EXERCISE MATERIAL →
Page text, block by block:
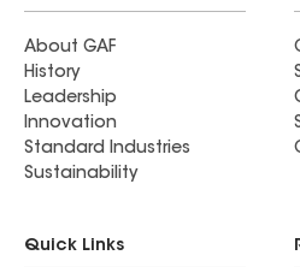
About GAF
History
Leadership
Innovation
Standard Industries
Sustainability
Quick Links
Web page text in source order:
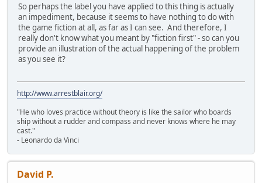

WHAT TO DO →
What is needed here is an exact copy of every record, with the pictures left out.

ANSWER TO THIS EXERCISE →
Page text, block by block:
About GAF
History
Leadership
Innovation
Standard Industries
Sustainability
Quick Links
Web page text in source order:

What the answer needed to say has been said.